- _Records shown_:
==========
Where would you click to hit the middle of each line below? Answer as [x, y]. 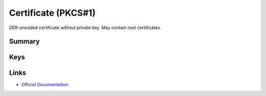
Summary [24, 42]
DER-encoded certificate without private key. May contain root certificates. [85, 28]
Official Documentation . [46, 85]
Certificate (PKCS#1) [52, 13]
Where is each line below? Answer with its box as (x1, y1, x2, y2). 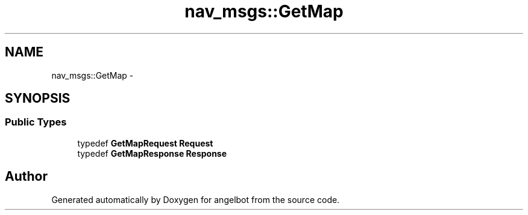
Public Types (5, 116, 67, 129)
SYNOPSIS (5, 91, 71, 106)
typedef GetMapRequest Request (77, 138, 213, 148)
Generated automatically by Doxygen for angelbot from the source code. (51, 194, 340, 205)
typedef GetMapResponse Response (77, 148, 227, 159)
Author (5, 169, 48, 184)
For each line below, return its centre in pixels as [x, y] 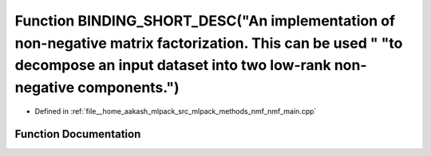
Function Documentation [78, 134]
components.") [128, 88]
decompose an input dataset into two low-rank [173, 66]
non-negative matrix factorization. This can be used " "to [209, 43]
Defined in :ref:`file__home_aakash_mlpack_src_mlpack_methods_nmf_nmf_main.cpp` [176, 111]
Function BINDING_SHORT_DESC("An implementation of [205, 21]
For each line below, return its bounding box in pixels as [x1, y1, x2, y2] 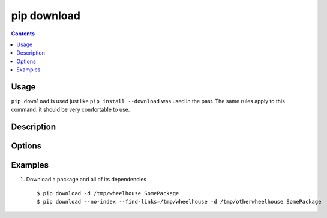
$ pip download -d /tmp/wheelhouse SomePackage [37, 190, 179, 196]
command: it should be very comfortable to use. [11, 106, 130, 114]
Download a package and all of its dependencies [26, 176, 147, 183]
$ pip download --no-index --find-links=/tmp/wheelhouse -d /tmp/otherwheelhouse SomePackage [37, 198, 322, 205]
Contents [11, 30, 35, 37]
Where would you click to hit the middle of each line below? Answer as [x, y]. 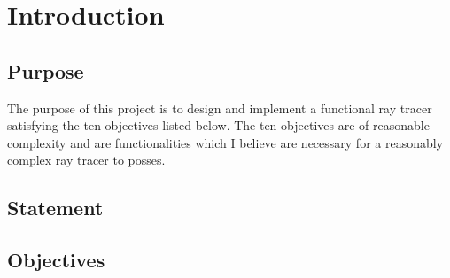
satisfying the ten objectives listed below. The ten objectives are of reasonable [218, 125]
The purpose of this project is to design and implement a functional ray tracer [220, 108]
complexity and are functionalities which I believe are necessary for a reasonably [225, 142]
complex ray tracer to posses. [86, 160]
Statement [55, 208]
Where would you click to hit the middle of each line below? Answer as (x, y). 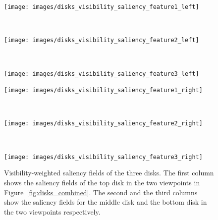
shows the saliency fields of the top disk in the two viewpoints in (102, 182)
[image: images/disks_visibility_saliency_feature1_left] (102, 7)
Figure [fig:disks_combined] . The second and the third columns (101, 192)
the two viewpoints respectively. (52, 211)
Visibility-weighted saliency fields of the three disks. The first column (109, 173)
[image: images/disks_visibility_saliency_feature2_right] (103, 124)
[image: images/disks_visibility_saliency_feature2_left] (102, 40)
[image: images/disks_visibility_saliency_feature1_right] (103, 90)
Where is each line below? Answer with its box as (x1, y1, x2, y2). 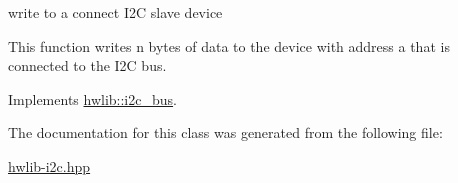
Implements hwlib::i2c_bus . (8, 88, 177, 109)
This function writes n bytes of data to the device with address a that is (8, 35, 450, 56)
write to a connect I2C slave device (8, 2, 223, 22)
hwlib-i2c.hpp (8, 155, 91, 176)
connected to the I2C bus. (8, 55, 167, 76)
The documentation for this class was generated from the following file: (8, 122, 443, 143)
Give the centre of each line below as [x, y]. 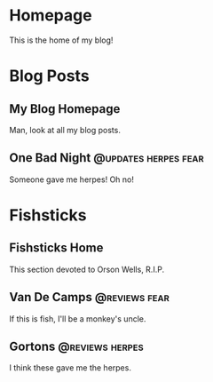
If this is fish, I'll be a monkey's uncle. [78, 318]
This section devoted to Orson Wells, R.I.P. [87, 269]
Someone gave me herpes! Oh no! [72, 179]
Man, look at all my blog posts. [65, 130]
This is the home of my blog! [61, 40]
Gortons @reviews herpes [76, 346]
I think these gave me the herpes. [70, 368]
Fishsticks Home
==========
- _What you are asked to do_: From the data above, return exactly the lines from the one with "SYNOPSIS (5, 91, 71, 106)" up to and including the one with "satisfying the ten". Pictures do not go in the copy.

- _Task result_:
SYNOPSIS (5, 91, 71, 106)
typedef GetMapRequest Request (77, 138, 213, 148)
Generated automatically by Doxygen for angelbot from the source code. (51, 194, 340, 205)
typedef GetMapResponse Response (77, 148, 227, 159)
Author (5, 169, 48, 184)
For each line below, return its centre in pixels as [x, y] 
Function Documentation [78, 134]
components.") [128, 88]
decompose an input dataset into two low-rank [173, 66]
non-negative matrix factorization. This can be used " "to [209, 43]
Defined in :ref:`file__home_aakash_mlpack_src_mlpack_methods_nmf_nmf_main.cpp` [176, 111]
Function BINDING_SHORT_DESC("An implementation of [205, 21]
For each line below, return its bounding box in pixels as [x1, y1, x2, y2] 
$ pip download -d /tmp/wheelhouse SomePackage [37, 190, 179, 196]
command: it should be very comfortable to use. [11, 106, 130, 114]
Download a package and all of its dependencies [26, 176, 147, 183]
$ pip download --no-index --find-links=/tmp/wheelhouse -d /tmp/otherwheelhouse SomePackage [37, 198, 322, 205]
Contents [11, 30, 35, 37]
Where would you click to hit the middle of each line below? Answer as [x, y]. 
satisfying the ten objectives listed below. The ten objectives are of reasonable [218, 125]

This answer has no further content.